Monitoring DiFX Jobs
Creating a New Experiment
Running a DiFX Job
Running Jobs With the Scheduler
Using the Real-Time Monitor
Problems You May Encounter (and What to Do About Them)

This document contains an end-to-end description of how the DiFX user interface can be used to run DiFX jobs. All steps in the process are described in roughly the sequence they would be employed in actually running a job. Because the GUI has many options that can cause branching paths in step-by-step instructions, what follows is only a description of a "sample" procedure for running a job. The specific needs of individual users, data and installations will likely require approaches that differ some, or possibly a lot. With this in mind, links are provided to other sections of the documentation that may provide additional details on each subject.

This document is not a comprehensive tutorial on all of the functionality of DiFX itself. A good place to start looking for that sort of thing is here.

Install and Build

The DiFX GUI and its associated client process guiServer are part of the DiFX software tree. , currently located in the sub-directory:

	applications/gui

The Java archive (".jar") file used to run the GUI itself is in:

	applications/gui/gui/dist/gui.jar

This directory also contains a number of other ".jar" files that are necessary to run the GUI. If you want to move the GUI to another disk location it is best to simply copy the complete contents of the "dist" directory.
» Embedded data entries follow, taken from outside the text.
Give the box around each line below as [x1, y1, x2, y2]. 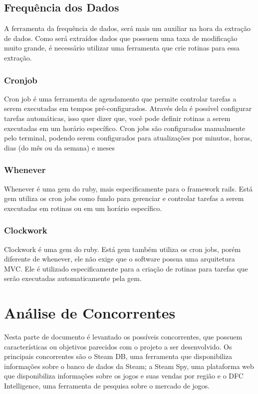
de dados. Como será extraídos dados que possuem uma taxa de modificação [4, 32, 238, 43]
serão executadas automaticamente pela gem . [4, 273, 142, 283]
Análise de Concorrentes [4, 302, 176, 323]
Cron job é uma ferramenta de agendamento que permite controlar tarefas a [4, 93, 237, 103]
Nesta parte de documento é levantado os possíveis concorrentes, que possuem [4, 331, 243, 342]
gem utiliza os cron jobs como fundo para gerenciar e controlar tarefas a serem [4, 193, 244, 203]
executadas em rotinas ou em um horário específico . [4, 202, 162, 213]
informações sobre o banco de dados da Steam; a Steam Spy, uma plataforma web [4, 360, 254, 371]

The top-level of this documentation is here:

	applications/gui/doc/intro.html

The guiServer application is also part of the DiFX software tree, in:

	application/guiServer

Using DiFX build procedures (such as difxbuild) will compile guiServer and install it and gui.jar file in the appropriate bin directories. The ".jar" files do not need compilation.

Startup and Connecting to the DiFX Host

There are two components to the DiFX GUI. A single instance of the server application guiServer runs on one of the processing nodes in the DiFX cluster (the processor running guiServer is often referred to in the documentation as the "DiFX Host" or the "DiFX head node"). GuiServer must by run by a user (not root for security reasons) that has read/write permissions over all data directories used by DiFX. This user must also be able to start processes on all other nodes using mpirun. It probably makes most sense to have the user that you normally use to run DiFX from the command line run guiServer.

GuiServer is run from the command line on the DiFX Host:

	guiServer [PORT #]

The optional port number is the TCP connection port used to communicate with the GUI. If it is not specified, guiServer will use a default port number (it uses the value given by the DIFX_MESSAGE_PORT environment variable, or 50200 if that is not available). As soon as it is started, guiServer will produce a message indicating the port it is using:

	server at port 50200

The GUI itself is a Java program that can be run anywhere that a network connection to the DiFX cluster is available. Because the GUI and guiServer communicate using insecure TCP connections there must be no intervening firewalls between them (there are ways to deal with firewalls and in fact run the GUI anywhere - see Running DiFX Remotely). Run the GUI using its ".jar" (Java archive) file:

	java -jar [GUI DIST PATH]/gui.jar

The "GUI DIST PATH" is the location of the "dist" subdirectory in the gui portion of the DiFX installation tree (see here). Once the GUI is running, the address of the DiFX Host (where guiServer is running) and the port number (what guiServer told you above) can be entered in the Settings menu to connect the two (see DiFX Control Connection in the Settings documentation for details). A proper connection will be pretty obvious - the guiServer Connection Monitor will turn green, a "connection successful" message will appear, and, assuming you have mk5daemon operating properly, the GUI should start displaying information about the components of the DiFX cluster.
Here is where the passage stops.